If a record holds a picture, omit that picture and copy everything else exactly.

Material provided:
##############################

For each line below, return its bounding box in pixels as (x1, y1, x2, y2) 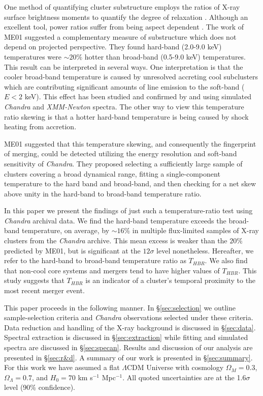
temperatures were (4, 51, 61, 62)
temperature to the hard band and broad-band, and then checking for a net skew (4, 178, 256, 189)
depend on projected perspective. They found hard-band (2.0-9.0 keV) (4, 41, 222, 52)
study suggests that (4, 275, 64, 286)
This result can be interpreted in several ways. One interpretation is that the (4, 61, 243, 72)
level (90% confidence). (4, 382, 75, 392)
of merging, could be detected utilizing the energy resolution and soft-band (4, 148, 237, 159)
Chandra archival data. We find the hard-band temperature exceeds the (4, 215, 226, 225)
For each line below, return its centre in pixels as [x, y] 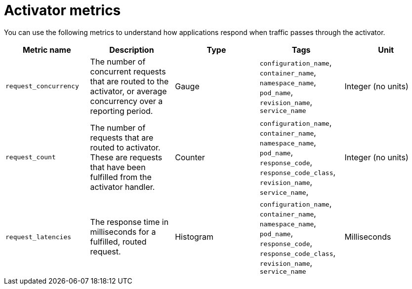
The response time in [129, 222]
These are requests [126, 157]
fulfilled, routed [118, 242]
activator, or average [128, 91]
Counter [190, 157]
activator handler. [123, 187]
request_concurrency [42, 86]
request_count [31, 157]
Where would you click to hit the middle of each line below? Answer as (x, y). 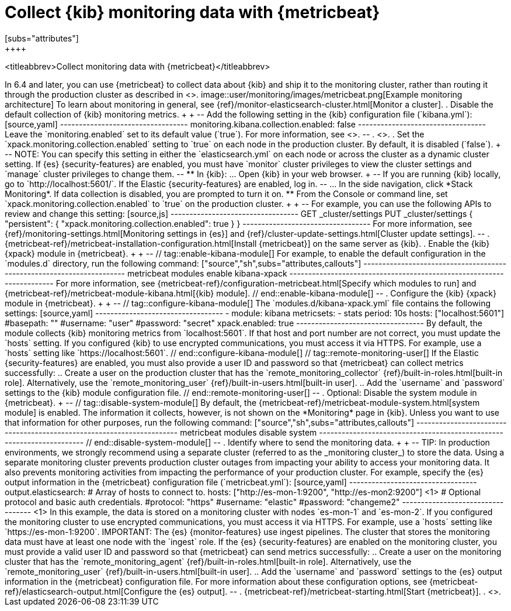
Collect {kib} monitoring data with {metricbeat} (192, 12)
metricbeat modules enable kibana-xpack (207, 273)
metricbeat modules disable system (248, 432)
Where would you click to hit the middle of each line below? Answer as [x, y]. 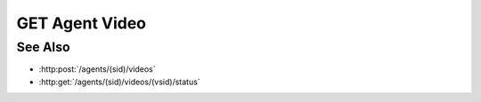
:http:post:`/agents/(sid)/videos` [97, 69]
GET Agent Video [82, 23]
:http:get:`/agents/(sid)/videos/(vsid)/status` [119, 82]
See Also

##############################

Answer to the problem:
For each line below, return its bounding box in pixels as (x1, y1, x2, y2) 
temperatures were (4, 51, 61, 62)
temperature to the hard band and broad-band, and then checking for a net skew (4, 178, 256, 189)
depend on projected perspective. They found hard-band (2.0-9.0 keV) (4, 41, 222, 52)
study suggests that (4, 275, 64, 286)
This result can be interpreted in several ways. One interpretation is that the (4, 61, 243, 72)
level (90% confidence). (4, 382, 75, 392)
of merging, could be detected utilizing the energy resolution and soft-band (4, 148, 237, 159)
Chandra archival data. We find the hard-band temperature exceeds the (4, 215, 226, 225)
For each line below, return its centre in pixels as [x, y] 
The response time in [129, 222]
These are requests [126, 157]
fulfilled, routed [118, 242]
activator, or average [128, 91]
Counter [190, 157]
activator handler. [123, 187]
request_concurrency [42, 86]
request_count [31, 157]
Where would you click to hit the middle of each line below? Answer as (x, y). 
Collect {kib} monitoring data with {metricbeat} (192, 12)
metricbeat modules enable kibana-xpack (207, 273)
metricbeat modules disable system (248, 432)
Where would you click to hit the middle of each line below? Answer as [x, y]. 
:http:post:`/agents/(sid)/videos` [97, 69]
GET Agent Video [82, 23]
:http:get:`/agents/(sid)/videos/(vsid)/status` [119, 82]
See Also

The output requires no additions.